Comparison of our method with state-of-the-art methods. (a) Our method (b) DCT (c) DSIFT (d) MGF-ARF (e) 2.5D deconvolution

The comparison on our test data is presented in Fig. 5. It shows quantitative evaluation on three extracted patches and whole content of the composited image of the all the compared methods (DCT, DSIFT, 2.5D deconvolution and MGF-ARF). The performance is evaluated with Structural SIMilarity (SSIM) [13] index, the higher SSIM value indicates more similarity between two images. In Fig. 5, for each method, the left part shows the composited all-in-focus image. For the right part, the upper row shows the constructed all-in-focus images for different extracted patches while the lower row presents the local SSIM value map (error map). To make the error map visualize more distinguishable, we choose different \(\delta _{SSIM}\) for corresponding patches according to different distributions of SSIM in different patches, to map the value of \([\delta _{SSIM},1]\) of SSIM to [0, 1] of brightness of the displayed error map.

Fig. 6.
figure 6

Close-up views of red region and entire depthmap generated by: (a) MGF-ARF (b) traditional Laplacian optimization (c) VDFF (d) our method (Color figure online)

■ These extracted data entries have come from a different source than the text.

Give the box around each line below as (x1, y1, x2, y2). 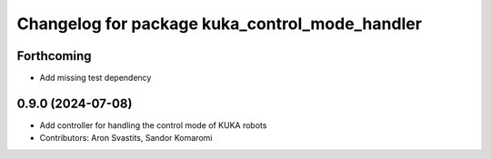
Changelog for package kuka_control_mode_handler (16, 14, 423, 34)
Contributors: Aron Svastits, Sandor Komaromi (39, 133, 213, 144)
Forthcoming (16, 48, 92, 64)
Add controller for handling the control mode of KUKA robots (39, 119, 267, 131)
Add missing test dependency (39, 73, 152, 84)
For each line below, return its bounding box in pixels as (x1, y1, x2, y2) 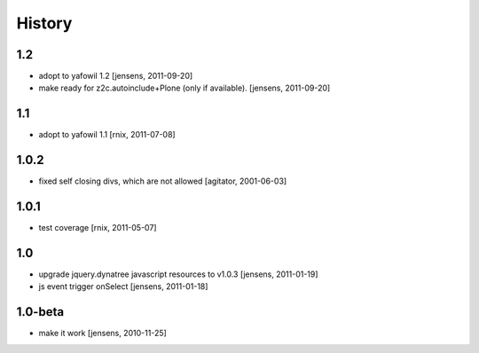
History (16, 13, 73, 33)
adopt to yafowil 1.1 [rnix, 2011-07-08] (38, 129, 177, 140)
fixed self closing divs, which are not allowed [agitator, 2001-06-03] (38, 176, 287, 186)
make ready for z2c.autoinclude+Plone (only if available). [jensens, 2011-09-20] (38, 82, 331, 93)
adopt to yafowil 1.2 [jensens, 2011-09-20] (38, 71, 193, 82)
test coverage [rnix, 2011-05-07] (38, 223, 157, 233)
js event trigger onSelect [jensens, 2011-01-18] (38, 281, 208, 292)
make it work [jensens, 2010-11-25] (38, 328, 168, 339)
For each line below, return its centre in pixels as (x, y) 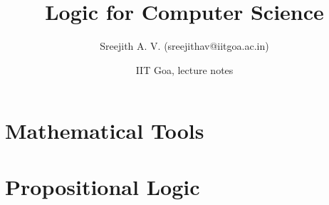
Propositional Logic (103, 186)
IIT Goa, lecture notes (184, 69)
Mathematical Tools (105, 131)
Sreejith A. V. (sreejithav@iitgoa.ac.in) (184, 46)
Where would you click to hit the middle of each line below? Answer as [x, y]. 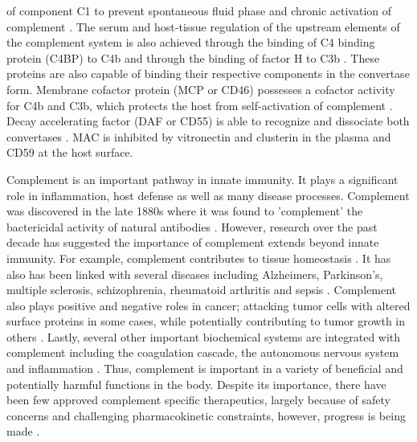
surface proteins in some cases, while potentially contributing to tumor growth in [206, 321]
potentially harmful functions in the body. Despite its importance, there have [196, 384]
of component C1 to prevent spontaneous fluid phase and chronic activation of [199, 10]
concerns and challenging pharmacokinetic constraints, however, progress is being [206, 415]
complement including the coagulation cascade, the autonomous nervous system [203, 352]
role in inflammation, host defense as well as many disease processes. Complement [208, 195]
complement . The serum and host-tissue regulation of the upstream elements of [203, 26]
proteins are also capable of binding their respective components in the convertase [208, 74]
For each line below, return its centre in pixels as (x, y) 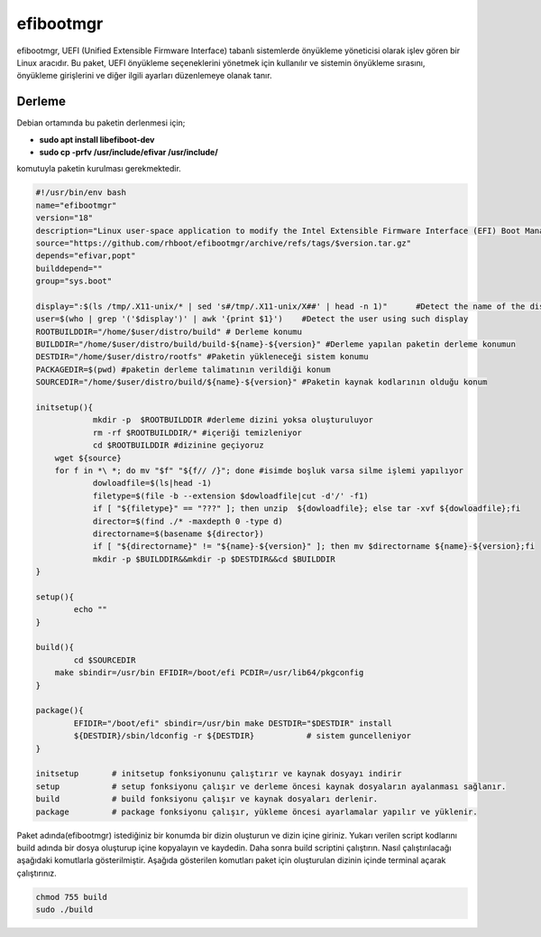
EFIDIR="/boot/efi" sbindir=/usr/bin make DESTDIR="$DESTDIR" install (233, 723)
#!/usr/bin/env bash (81, 193)
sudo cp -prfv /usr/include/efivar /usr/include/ (128, 153)
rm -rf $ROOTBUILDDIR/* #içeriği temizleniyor (197, 432)
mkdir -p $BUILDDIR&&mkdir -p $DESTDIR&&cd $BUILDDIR (214, 559)
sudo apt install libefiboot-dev (97, 139)
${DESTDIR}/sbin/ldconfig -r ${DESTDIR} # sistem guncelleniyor (243, 736)
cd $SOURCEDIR (105, 660)
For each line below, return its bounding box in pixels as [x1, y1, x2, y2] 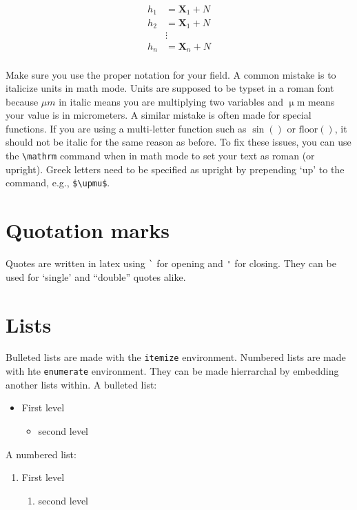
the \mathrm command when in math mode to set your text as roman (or [6, 148, 315, 163]
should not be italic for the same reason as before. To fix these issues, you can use [6, 135, 351, 149]
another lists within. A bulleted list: [6, 377, 157, 391]
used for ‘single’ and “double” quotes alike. [6, 269, 186, 284]
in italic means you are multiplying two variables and [59, 94, 283, 108]
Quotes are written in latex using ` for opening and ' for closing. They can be [6, 256, 336, 271]
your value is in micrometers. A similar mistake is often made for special [6, 108, 312, 122]
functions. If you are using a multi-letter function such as [6, 121, 247, 135]
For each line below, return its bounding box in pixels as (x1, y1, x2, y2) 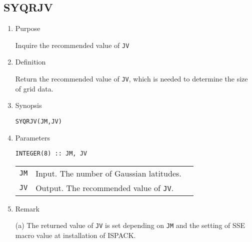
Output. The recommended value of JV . (35, 181, 174, 193)
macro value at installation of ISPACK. (15, 230, 136, 240)
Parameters (15, 132, 50, 142)
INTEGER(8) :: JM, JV (15, 150, 87, 157)
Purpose (15, 23, 40, 33)
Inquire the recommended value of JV (15, 39, 129, 50)
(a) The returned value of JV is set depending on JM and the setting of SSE (15, 220, 245, 230)
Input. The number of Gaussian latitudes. (35, 167, 181, 179)
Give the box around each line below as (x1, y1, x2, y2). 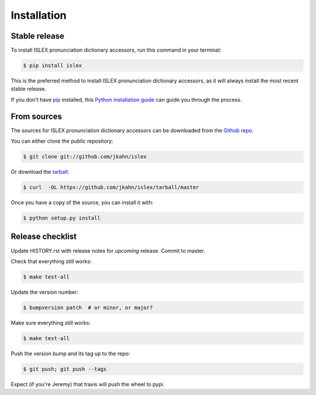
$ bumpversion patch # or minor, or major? (23, 304, 153, 311)
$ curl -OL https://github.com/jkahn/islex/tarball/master (23, 184, 200, 191)
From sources (11, 111, 63, 121)
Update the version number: (11, 288, 79, 296)
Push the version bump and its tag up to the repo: (11, 350, 130, 357)
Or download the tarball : (11, 169, 70, 176)
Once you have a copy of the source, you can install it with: (11, 199, 154, 206)
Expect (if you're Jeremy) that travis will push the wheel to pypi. (11, 380, 165, 387)
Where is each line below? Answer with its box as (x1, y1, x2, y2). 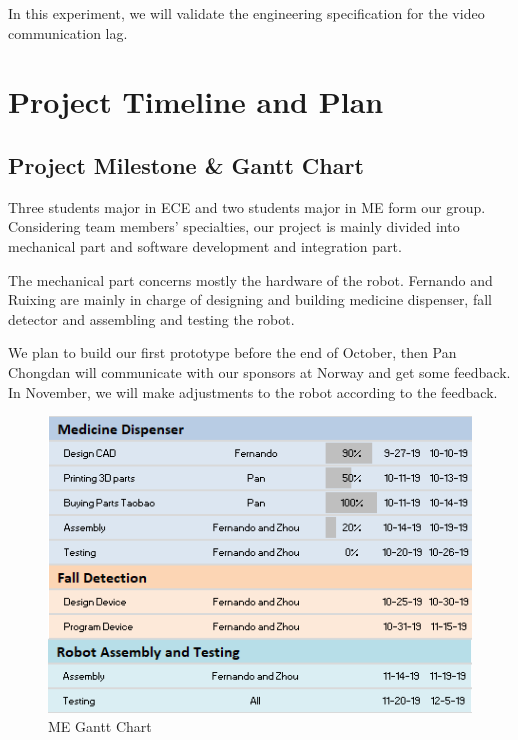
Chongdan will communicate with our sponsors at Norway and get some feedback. (8, 361, 511, 382)
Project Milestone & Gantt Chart (8, 149, 364, 180)
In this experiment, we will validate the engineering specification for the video (8, 3, 485, 23)
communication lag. (8, 22, 128, 43)
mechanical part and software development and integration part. (8, 235, 402, 256)
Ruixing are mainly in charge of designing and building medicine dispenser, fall (8, 289, 492, 310)
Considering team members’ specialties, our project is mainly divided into (8, 216, 460, 237)
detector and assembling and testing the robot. (8, 308, 295, 329)
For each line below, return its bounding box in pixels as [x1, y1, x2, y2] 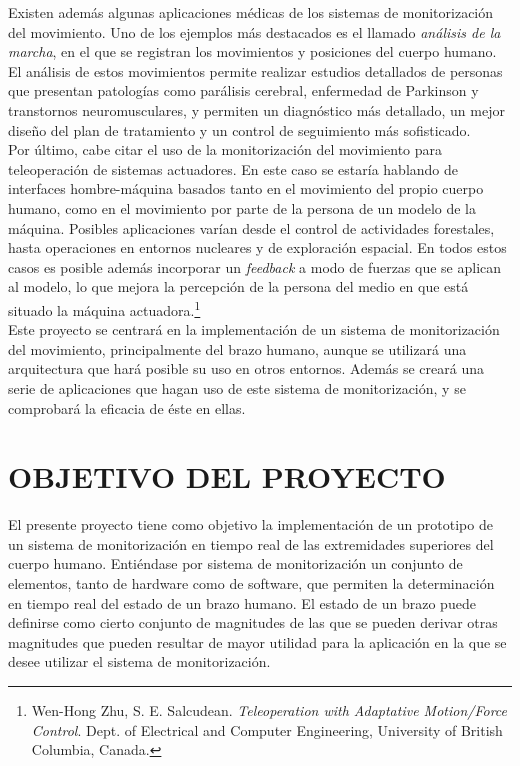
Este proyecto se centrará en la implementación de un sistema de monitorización [8, 319, 500, 340]
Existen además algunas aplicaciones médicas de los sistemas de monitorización [8, 2, 494, 22]
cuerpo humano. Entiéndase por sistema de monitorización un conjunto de [8, 553, 463, 574]
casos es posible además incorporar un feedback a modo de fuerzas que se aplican [8, 256, 502, 277]
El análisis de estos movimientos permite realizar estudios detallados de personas [8, 60, 503, 81]
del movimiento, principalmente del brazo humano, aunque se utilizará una [8, 338, 467, 359]
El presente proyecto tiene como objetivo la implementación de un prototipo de [8, 514, 493, 535]
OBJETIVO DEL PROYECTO [8, 456, 446, 497]
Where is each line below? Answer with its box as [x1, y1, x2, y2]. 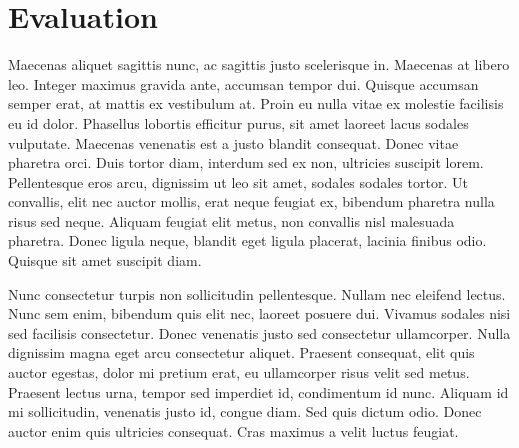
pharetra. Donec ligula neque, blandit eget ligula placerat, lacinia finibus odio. [8, 230, 487, 251]
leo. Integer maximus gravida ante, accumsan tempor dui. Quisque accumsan [8, 73, 479, 94]
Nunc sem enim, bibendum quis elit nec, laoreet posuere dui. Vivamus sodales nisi [8, 303, 511, 324]
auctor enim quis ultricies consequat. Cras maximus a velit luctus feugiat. [8, 420, 459, 441]
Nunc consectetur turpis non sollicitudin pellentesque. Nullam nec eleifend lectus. [8, 283, 506, 304]
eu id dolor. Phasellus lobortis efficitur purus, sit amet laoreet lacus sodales [8, 112, 469, 133]
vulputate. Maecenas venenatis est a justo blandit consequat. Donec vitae [8, 132, 459, 153]
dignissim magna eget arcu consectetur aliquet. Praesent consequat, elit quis [8, 342, 475, 363]
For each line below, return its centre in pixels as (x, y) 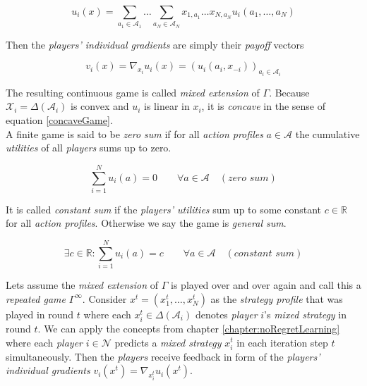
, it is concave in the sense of (264, 106)
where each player (44, 342)
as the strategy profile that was (277, 298)
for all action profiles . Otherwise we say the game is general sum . (146, 223)
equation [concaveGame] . (59, 119)
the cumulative (327, 133)
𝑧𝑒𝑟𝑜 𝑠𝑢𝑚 (248, 178)
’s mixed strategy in (305, 314)
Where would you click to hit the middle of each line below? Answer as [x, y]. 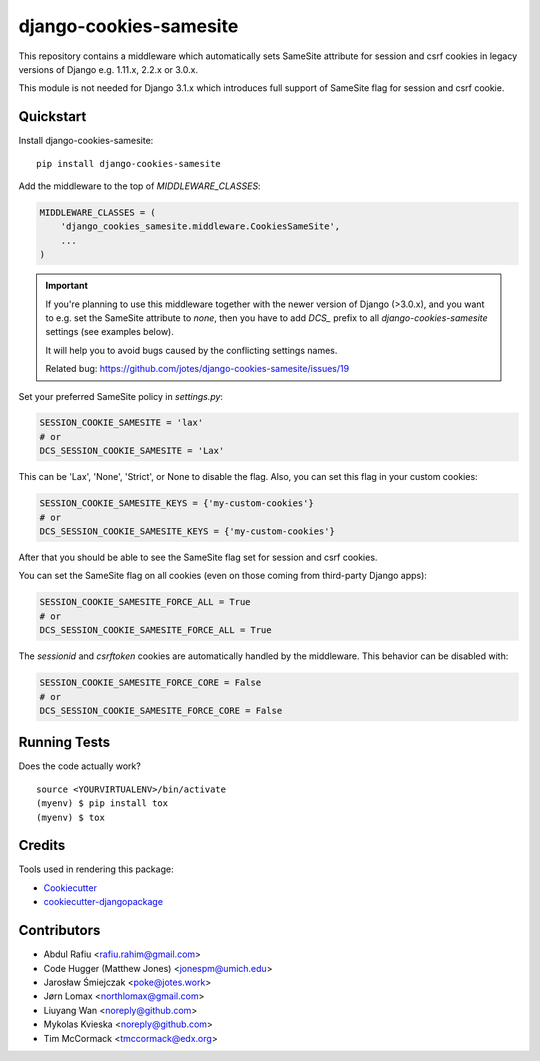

From the comparison, we could find that our method (Fig. 5(a)) gives the highest SSIM over compared methods. Our methods preserve both off-plane edges and in-plane edges to make the strong edges and weak edges both sharpest free of artifacts and ghost edges. Whereas, the DSIFT-based method produces artifacts near both off-plane edges and in-plane edges and enhance the noise, as shown in Fig. 5(c). The DCT-based method, Fig. 5(b) and the 2.5D deconvolution method, Fig. 5(f) both produce ghost edges in the off-plane edges, which makes the strong edges blurry and the weak edges near them disappeared in the red patch and the yellow patch. The MGF-ARF method, which is presented in Fig. 5(d), although is free of artifacts of ghost edges, produces noises subject to colored texture from the guided image on the blue patch belonging to the same depth plane.

4.3 Depthmap Comparison

Figure 6 presents performance of our final dense depthmap with our labeled-Laplacian propagation method and the comparison with state-of-the-art depth propagation methods(Laplacian propagation, ARF [15] and DVFF [9]). Figure 6(d) presents our refined dense depthmap, where depth values in the same depth plane are smoothed and depth boundaries are strengthened. We also choose one patch (red) to display the advantage of our method more clearly. In Fig. 6(c), depth values are totally wrong because of false edges. In small patches of Fig. 6(a) and (b), the depth value of the farther box and the boundaries between two different depth plane are affected by the colored texture. In Fig. 6(d) produced by our method, however, noises in the farther box are removed and depth value are smoothed with our labeled-Laplacian propagation.

5 Conclusion

In conclusion, we propose a novel focus stacking method based on max-gradient flow and labeled-Laplacian depth propagation. We utilize max-gradient flow to extract true source points to generate sparse depthmap. Then we design a depth-edge operator to give these sparse points 2 different labels: off-plane edges and in-plane edges. Only off-plane edges are then utilized in the following labeled-Laplacian depth propagation to generate final dense depthmap. Experiments show that our method achieve an all-in-focus image with higher quality than state-of-the-art methods.